学生時代に世界史をある程度学習していた人であれば取り組みやすいのではないでしょうか。世界史の知識があり、それに関連して世界地図も理解できるようであれば、2級から挑戦しても問題ないでしょう。不安のある人は、3級受験からでもよいでしょう。

 

少なくとも1級まではマークシート方式ですから、テキストの丸暗記は不要です。毎日1時間の学習で1か月ほど(合計30時間)で大丈夫です。ある程度確実に合格できますます。学習方法としては、

 

過去問題集で問題を解く→テキストを読む→問題を解く→テキストを読む

 

この繰り返しです。

 

テキストは世界遺産検定用の公式のものがあるので必ずそれを購入することです。書店で並んでいないことが多いのでネットで注文するのがおすすめです。

 

世界遺産は、毎年新たに世界遺産が登録されるので、確実に登録件数は増えます。そのため新しいテキストが常に必要になります。しかし古いテキストでも、最新部分をニュースやネットで確認しておけば問題はありません。

 

世界遺産検定はあくまでも趣味の検定試験です。合格することが目的ではなく、理解して教養を身につけることが目的です。
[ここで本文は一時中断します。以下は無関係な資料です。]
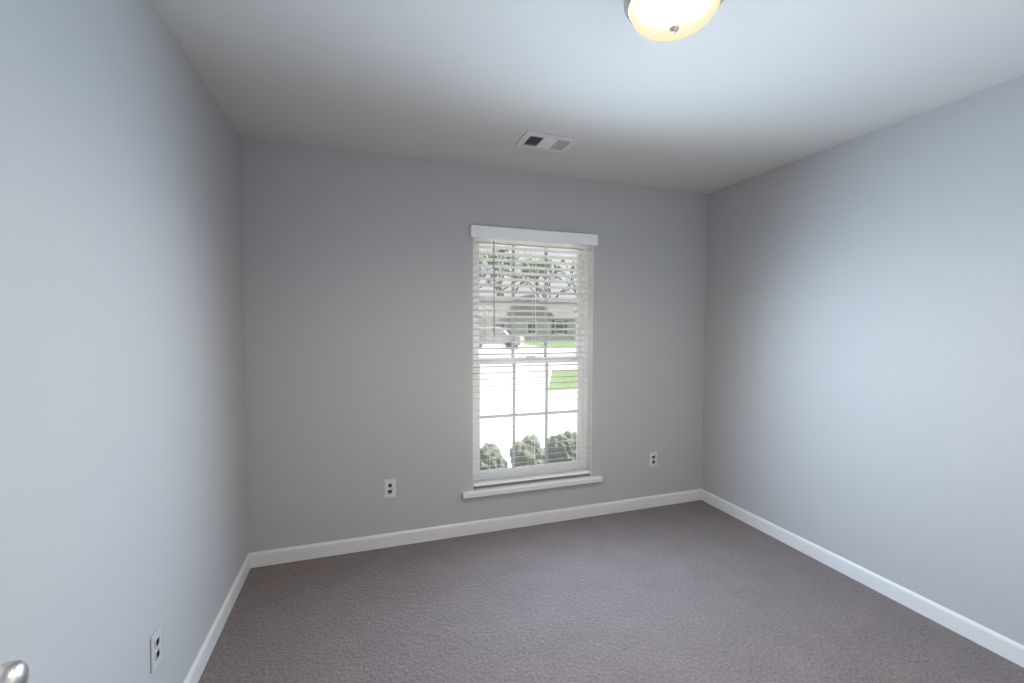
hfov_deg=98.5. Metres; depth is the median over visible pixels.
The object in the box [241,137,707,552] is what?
wall
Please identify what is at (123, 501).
wall
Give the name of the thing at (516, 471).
window
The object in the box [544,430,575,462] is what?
bush
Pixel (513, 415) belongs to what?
grille
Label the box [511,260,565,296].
tree
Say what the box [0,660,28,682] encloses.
door knob
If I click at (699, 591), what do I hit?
floor
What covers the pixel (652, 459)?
electrical outlet
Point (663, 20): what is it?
flush-mount light
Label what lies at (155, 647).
electrical outlet
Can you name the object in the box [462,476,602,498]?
window sill
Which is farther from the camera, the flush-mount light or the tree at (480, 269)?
the tree at (480, 269)
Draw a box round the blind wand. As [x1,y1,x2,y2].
[493,239,494,335]
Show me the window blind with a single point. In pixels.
(590, 358)
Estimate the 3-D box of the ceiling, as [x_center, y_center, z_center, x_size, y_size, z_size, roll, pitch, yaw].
[0.477,-1.155,1.601,3.540,0.120,3.195,0,2,-19]
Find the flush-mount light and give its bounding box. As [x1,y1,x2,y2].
[623,0,722,40]
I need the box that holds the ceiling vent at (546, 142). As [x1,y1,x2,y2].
[515,131,579,152]
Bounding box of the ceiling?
[151,0,1023,193]
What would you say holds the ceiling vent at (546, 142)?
in the ceiling
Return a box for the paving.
[479,345,576,466]
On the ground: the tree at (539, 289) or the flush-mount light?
the tree at (539, 289)
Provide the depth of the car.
32.91 m
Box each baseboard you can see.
[183,553,254,682]
[251,489,702,566]
[703,490,1023,667]
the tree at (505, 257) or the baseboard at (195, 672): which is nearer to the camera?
the baseboard at (195, 672)
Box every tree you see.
[479,249,506,288]
[479,249,534,295]
[479,250,543,295]
[502,258,575,297]
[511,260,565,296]
[553,259,575,292]
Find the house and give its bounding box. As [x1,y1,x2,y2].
[479,295,575,340]
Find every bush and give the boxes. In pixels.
[480,442,507,469]
[509,434,550,466]
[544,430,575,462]
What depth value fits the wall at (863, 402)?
2.29 m
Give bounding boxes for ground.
[523,342,576,390]
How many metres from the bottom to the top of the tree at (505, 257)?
13.148 m
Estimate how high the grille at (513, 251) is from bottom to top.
0.792 m
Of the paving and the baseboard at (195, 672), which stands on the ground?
the paving
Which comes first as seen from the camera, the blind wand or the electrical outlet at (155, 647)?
the electrical outlet at (155, 647)
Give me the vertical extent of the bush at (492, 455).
0.573 m
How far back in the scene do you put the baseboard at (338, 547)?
2.93 m
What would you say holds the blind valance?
attached to the wall at (358, 299)
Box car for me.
[479,327,524,346]
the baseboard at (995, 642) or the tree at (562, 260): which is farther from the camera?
the tree at (562, 260)
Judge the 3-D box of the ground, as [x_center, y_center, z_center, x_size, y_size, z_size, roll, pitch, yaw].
[-14.052,-1.982,102.373,280.000,0.330,196.995,0,2,-19]
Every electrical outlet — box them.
[150,624,161,672]
[384,479,395,497]
[649,451,656,466]
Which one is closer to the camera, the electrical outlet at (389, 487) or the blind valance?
the electrical outlet at (389, 487)
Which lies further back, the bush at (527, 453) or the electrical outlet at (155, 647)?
the bush at (527, 453)
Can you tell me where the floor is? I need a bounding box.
[198,500,1023,682]
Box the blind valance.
[470,225,597,245]
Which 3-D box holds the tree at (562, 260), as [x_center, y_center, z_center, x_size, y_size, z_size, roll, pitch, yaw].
[11.742,-7.094,67.667,10.585,12.821,8.788,0,2,-19]
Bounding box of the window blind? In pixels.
[473,238,593,486]
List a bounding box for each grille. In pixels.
[479,246,576,356]
[480,363,577,467]
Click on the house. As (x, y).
(526, 338)
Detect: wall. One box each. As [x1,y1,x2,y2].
[0,0,247,682]
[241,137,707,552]
[702,75,1023,645]
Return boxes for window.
[473,237,588,481]
楽しんで学習ができたら理解も進んで楽しくなるでしょう。

世界遺産検定試験情報

試験日

お申込み

年2回実施(3月,7月,9月,12月のいずれか)

マイスターと1級は7月、12月に実施

主催者にお問い合わせください

受験資格

どなたでも受験できますが、一部受験資格については下記参照。

試験内容

【受験資格】
1級〜4級はどこからでも挑戦できます。
1級は2級以上の認定者に受検資格があります。
マイスターは1級以上の認定者に受検資格があります。

 

【出題形式】
級によって出題形式が異なります。

  • マイスター:論述形式、3題
  • 1級:マークシート形式、90問
  • 2級:マークシート形式、60問
  • 3級:マークシート形式、60問
  • 4級:マークシート形式、50問

世界遺産検定試験に関する詳しい情報は世界遺産検定|NPO法人 世界遺産アカデミーをご覧ください。

世界遺産検定 おすすめテキスト・基本書

くわしく学ぶ世界遺産300<第2版>世界遺産検定2級公式テキスト

試験の主催者であるNPO法人世界遺産アカデミーが出版する公式テキストです。

 

検定試験はほとんどここから出題されます。このテキスト以外に参考書はないと言ってもよいでしょう。試験終了後も趣味として十分に使える内容です。
見やすく、要点が分かりやすく網羅されていて内容も豊富です。試験に出る箇所が赤文字や太文字でかかれているので親切です。

種類 評価
テキスト 世界遺産検定,使える,役に立つ,パティシエ

世界遺産検定 おすすめ問題集

世界遺産検定公式過去問題集1・2級<2018年度版>

2017年7月、12月実施の1級と、3月、7月、9月、12月実施の2級の検定問題を収録しています。テキストを読んでいるだけでは頭に残らないので、実際に出題された過去問題集を解きながら、出題傾向を確認して、内容を覚えるには最適です。

 

テキストと問題集の繰り返しで確実に合格へと近づきます。